Tapi gue, kelas menengah yang cukup sadar akan langit dan jurang di sekeliling gue, lebih terbuka aja matanya kalau dunia itu... beragam. Kalau kesempatan dan berkat skala bentuknya beda-beda. Kesadaran ini bikin gue merasa gue harus melakukan sesuatu. Sekarang, sih, gue nggak tau apakah gue bisa punya idealisme yang sama kalau ntar (moga-moga) sukses.

Sejauh ini, itu sih yang membuat gue selalu merasa nggak cukup. Mungkin ini pikiran bocah 20 tahun yang pertama kali mencicipi dunia kerja. Mau lebih terus, kurang terus. Bagusnya, gue nggak berhenti untuk belajar. Buruknya, gue nggak bisa stop nunduk dan dangak (untuk melihat: kira-kira gue udah di level berapa?), atau kiri dan kanan (temen-temen gue udah sampe mana ya?).

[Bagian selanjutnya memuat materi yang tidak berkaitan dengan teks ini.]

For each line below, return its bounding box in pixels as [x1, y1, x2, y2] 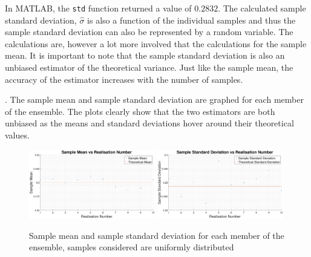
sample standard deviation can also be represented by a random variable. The [5, 25, 293, 38]
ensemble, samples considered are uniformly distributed [29, 241, 234, 253]
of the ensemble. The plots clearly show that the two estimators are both [5, 105, 275, 117]
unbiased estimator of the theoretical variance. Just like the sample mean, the [5, 61, 293, 74]
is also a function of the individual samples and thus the [87, 13, 296, 26]
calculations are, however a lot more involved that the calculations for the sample [5, 37, 307, 50]
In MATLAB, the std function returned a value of [5, 2, 192, 14]
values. [5, 129, 30, 141]
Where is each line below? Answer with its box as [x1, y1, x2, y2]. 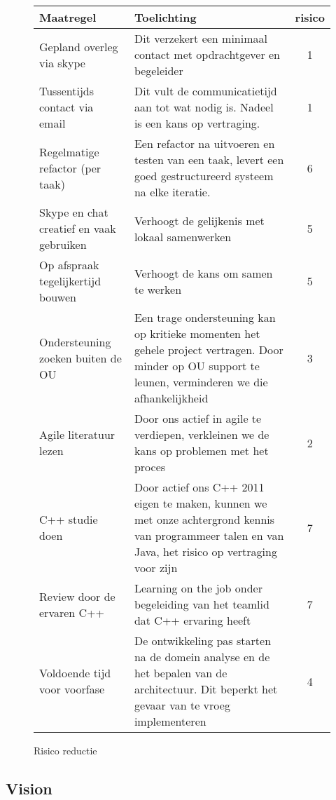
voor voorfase [39, 681, 105, 697]
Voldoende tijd [39, 665, 111, 681]
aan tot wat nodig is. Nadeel [134, 99, 274, 115]
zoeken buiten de [39, 349, 122, 366]
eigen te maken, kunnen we [134, 495, 267, 511]
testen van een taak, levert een [134, 151, 284, 168]
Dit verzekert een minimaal [134, 30, 267, 46]
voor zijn [134, 560, 178, 576]

Kalau kata orang harus mulai liat ke bawah, kayaknya nggak cocok ya, karena liat ke bawah juga salah satu alaan untuk gue terus maju. Mungkin yang lebih tepat, lihat ke dalam. Puas nggak? Cukup nggak? Semoga suatu saat nanti, gue akan cukup meras content hingga bisa mengikuti jejak bapak profesor yang pensiun dini untuk bertani.

Segitu dulu cerita-cerita pengalaman gawe + pikiran nggak penting yang muncul di sela-selanya. Cheers!